My support system is small but rock solid. I’m naturally introverted. It’s hard for me to let my walls down and really open up. So when I choose to take a new person into my life, on a deep vulnerable level, there’s no going back. I’m 44 years old, and I have 4 people (outside of family) that I can count on when shit goes down. And I would do anything for them, no questions asked. Everyone else can fuck off.
Satisfaction and fulfillment for me have always been from the simple things. I am lucky to be aware of that. As a kid, I’d be lost in books for days. I’d be daydreaming and building my own little worlds in the woods or on the beach for hours. I still do those things, but they have evolved onto bigger projects. I hope they are slightly more sophisticated!

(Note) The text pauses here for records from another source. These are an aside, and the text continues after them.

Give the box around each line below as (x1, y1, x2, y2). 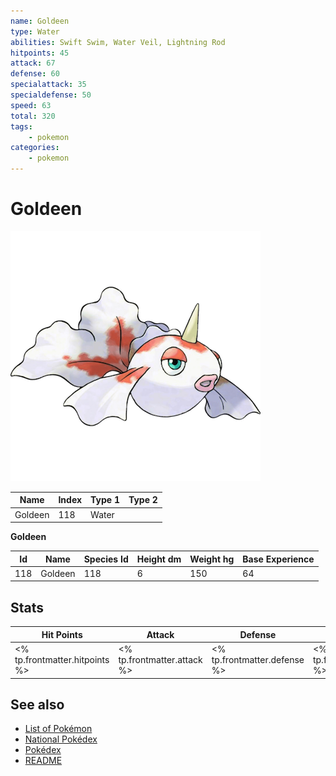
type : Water (10, 26, 60, 37)
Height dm (136, 553, 182, 565)
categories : (10, 143, 60, 153)
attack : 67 (10, 58, 56, 69)
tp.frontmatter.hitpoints (14, 654, 110, 665)
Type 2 (128, 494, 158, 506)
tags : (10, 121, 33, 132)
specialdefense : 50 (10, 90, 92, 100)
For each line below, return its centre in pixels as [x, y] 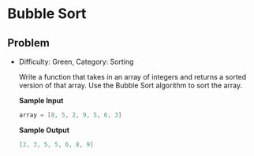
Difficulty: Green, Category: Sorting [76, 61]
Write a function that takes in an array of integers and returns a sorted [133, 77]
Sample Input [41, 100]
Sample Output [44, 130]
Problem [29, 43]
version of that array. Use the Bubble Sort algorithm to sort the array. [130, 85]
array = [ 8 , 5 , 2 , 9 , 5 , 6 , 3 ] [70, 115]
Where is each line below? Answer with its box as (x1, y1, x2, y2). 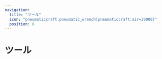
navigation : (5, 7, 30, 13)
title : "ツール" (9, 12, 42, 17)
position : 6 (9, 21, 35, 27)
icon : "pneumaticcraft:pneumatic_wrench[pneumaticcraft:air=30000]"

Blending that simple satisfaction into a financial outlook, yes, I am lucky that I am naturally disinclined to pursue material gain. I am fortunate to be a builder rather than a user. The builder mentality seems inclined to pursue longer-term, delayed gratification, seems to be more process-oriented and goal-motivated. It is natural and exciting for me to build wealth one month at a time, one quarterly earning at a time, and measure progress at regular intervals. Even though I enjoy this, it still requires a lot of hard work and discipline to stay the course.
So this brief respite to Oregon taught me – once again – that everyone needs to have a way to step away and recharge. A few days, a few hours, whatever it takes. As I reflect on the adventure, and relive all the heartwarming moments, I am also aware that there is something else that satisfies me deeply. This trip did not break my bank. Between meals for both of us, and a rental car for 3 days, I spent about $380.
Going forward, I resolve to begin scheduling more of these short breaks into my life. I realize now that I can’t just wait until I am completely overwhelmed and take a few vacation days from work. Then I end up just loafing around the house. I need to actually plan. I need to plan a real break, from everyday things. I need to get outside my regular world for a few days and be exposed to new things. And I have the tools in place to easily afford it.
What use is hard work and good fortune if one does not take the opportunity to enjoy it?
So tell me, where do you go when you need to recharge and refresh? What do you do? How do you plan for it?